TASK TO CARRY OUT. When a line in the records contains the string "results", copy that line.

─── SUPPLIED MATERIAL ───

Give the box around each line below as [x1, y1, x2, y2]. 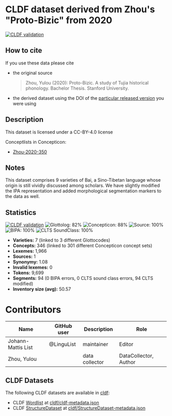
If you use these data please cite [5, 60, 74, 66]
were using [12, 100, 37, 106]
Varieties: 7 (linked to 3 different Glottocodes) [12, 237, 111, 244]
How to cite [5, 46, 42, 55]
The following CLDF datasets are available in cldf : [5, 389, 110, 396]
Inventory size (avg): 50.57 [12, 286, 71, 292]
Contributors [5, 304, 61, 316]
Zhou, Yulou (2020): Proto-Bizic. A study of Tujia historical [25, 79, 149, 85]
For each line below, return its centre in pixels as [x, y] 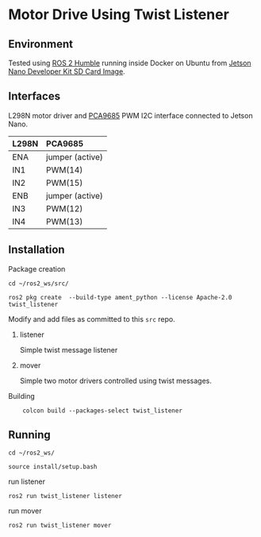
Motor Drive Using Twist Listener [119, 15]
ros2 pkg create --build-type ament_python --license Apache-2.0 [120, 297]
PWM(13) [65, 222]
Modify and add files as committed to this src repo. [92, 319]
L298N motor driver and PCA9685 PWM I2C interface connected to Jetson [130, 115]
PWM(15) [65, 183]
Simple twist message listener [69, 350]
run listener [27, 481]
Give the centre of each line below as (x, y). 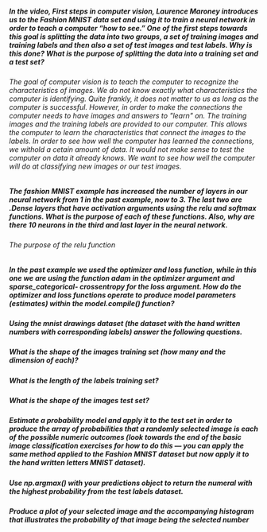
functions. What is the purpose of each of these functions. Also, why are (132, 216)
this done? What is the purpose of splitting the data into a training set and (134, 53)
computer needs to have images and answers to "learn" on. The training (128, 115)
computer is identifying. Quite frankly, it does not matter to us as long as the (134, 99)
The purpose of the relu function (62, 245)
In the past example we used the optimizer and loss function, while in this (133, 270)
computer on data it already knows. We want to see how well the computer (132, 157)
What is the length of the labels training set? (84, 380)
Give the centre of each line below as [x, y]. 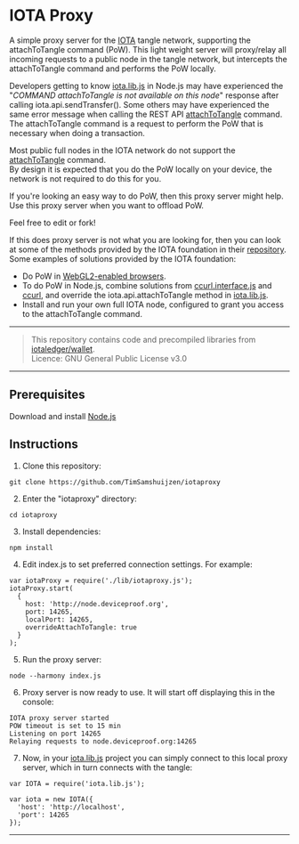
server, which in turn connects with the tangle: [107, 767]
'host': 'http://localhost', [71, 807]
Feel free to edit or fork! [53, 223]
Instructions [44, 445]
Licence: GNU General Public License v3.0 [109, 358]
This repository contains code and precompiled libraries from [143, 339]
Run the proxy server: [62, 659]
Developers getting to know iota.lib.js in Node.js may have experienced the [146, 85]
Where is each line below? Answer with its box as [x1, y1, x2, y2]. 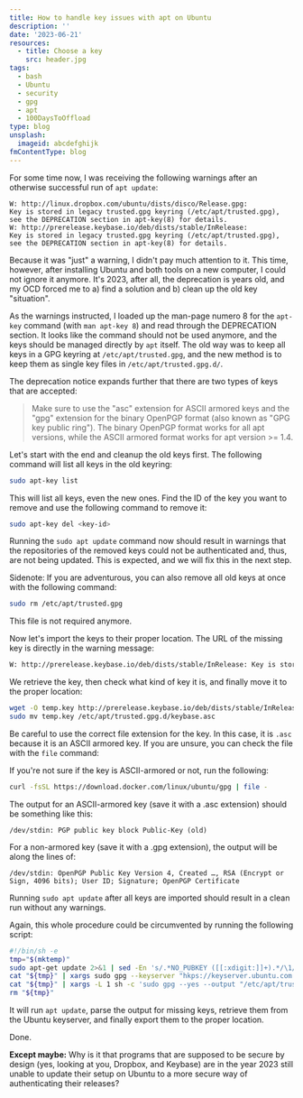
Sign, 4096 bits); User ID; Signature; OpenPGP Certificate [9, 876, 241, 885]
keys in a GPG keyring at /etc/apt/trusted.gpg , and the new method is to [9, 348, 282, 359]
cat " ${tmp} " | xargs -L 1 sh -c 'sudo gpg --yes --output [9, 980, 236, 989]
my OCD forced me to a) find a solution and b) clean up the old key [9, 283, 258, 294]
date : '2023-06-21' [9, 30, 83, 39]
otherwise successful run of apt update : [9, 181, 159, 192]
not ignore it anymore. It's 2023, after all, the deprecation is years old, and [9, 273, 285, 284]
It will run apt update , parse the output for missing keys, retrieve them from [9, 1005, 289, 1015]
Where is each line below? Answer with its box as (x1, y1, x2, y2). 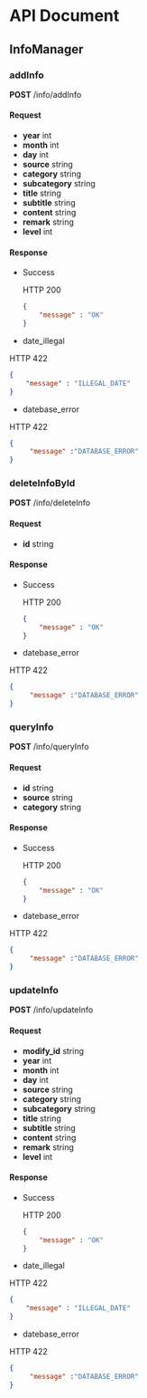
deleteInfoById (9, 477, 76, 490)
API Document (9, 5, 120, 26)
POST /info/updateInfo (9, 1004, 94, 1015)
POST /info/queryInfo (9, 742, 89, 752)
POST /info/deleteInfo (9, 497, 91, 508)
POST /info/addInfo (9, 89, 82, 100)
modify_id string (22, 1045, 84, 1056)
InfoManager (9, 42, 84, 57)
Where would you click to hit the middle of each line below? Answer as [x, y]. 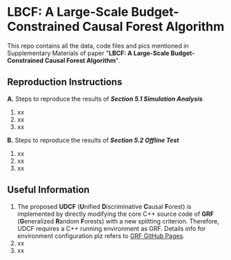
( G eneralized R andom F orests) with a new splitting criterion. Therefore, [118, 221]
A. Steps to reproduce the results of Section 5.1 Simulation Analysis [105, 99]
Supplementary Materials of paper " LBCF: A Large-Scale [88, 53]
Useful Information [48, 190]
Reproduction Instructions [65, 82]
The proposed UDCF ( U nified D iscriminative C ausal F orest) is [104, 206]
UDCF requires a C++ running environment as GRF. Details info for [111, 228]
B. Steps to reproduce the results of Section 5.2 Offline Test [93, 140]
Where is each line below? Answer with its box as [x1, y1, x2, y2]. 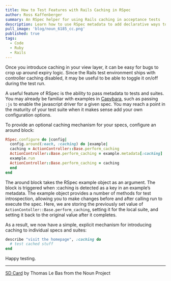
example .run [10, 156, 36, 161]
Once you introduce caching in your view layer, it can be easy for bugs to [5, 64, 159, 70]
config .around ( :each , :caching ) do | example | [10, 142, 108, 147]
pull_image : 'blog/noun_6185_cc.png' [5, 26, 85, 32]
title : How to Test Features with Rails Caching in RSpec [5, 7, 131, 13]
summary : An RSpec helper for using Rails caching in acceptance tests [5, 17, 160, 22]
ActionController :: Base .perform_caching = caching [10, 160, 120, 165]
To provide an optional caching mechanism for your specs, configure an [5, 122, 156, 128]
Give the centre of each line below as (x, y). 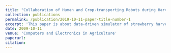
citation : (16, 43)
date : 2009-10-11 (24, 29)
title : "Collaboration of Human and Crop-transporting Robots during (81, 10)
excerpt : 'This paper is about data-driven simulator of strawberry (79, 24)
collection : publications (33, 15)
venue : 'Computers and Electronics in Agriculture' (61, 33)
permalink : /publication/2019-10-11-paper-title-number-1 (68, 19)
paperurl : (16, 38)
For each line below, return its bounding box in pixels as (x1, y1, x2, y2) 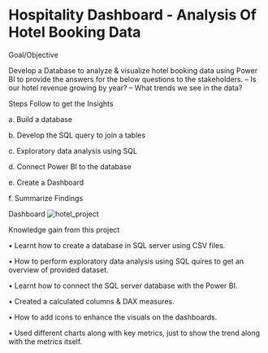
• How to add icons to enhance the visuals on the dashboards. (8, 312, 218, 322)
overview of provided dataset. (8, 264, 109, 274)
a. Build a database (8, 114, 73, 124)
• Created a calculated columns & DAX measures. (8, 296, 175, 306)
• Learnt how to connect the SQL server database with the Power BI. (8, 281, 238, 290)
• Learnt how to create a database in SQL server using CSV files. (8, 240, 226, 250)
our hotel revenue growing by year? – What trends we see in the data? (8, 83, 243, 93)
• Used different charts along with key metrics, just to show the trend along (8, 328, 261, 338)
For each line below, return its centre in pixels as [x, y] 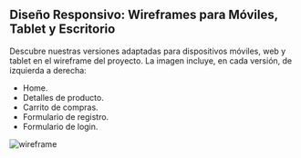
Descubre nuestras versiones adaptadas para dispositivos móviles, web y [148, 51]
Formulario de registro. [66, 116]
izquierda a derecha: [48, 70]
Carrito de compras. [60, 107]
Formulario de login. [60, 126]
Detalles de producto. [63, 97]
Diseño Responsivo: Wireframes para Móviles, [144, 15]
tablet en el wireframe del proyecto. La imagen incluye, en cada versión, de [151, 60]
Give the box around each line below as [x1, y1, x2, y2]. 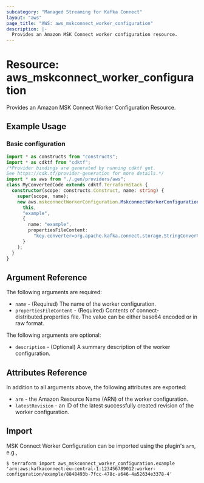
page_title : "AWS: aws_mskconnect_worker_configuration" [6, 20, 154, 26]
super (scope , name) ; [17, 193, 69, 199]
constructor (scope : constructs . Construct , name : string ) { [12, 188, 165, 194]
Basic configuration [6, 139, 66, 148]
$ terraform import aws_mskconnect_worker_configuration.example [6, 460, 175, 467]
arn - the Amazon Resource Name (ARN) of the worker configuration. [15, 395, 188, 403]
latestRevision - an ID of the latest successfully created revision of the [15, 402, 194, 409]
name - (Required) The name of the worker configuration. [15, 300, 156, 308]
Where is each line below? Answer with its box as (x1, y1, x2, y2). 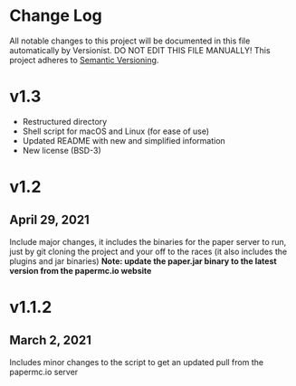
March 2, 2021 (9, 333, 92, 348)
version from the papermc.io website (9, 265, 152, 276)
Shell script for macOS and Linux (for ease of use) (22, 126, 210, 137)
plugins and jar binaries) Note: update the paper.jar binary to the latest (9, 255, 278, 267)
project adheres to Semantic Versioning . (9, 54, 159, 65)
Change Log (9, 5, 102, 26)
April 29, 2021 (9, 212, 91, 228)
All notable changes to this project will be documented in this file (9, 35, 251, 46)

───

ANSWER TO THIS EXERCISE.
A. Steps to reproduce the results of Section 5.1 Simulation Analysis [105, 99]
B. Steps to reproduce the results of Section 5.2 Offline Test [93, 140]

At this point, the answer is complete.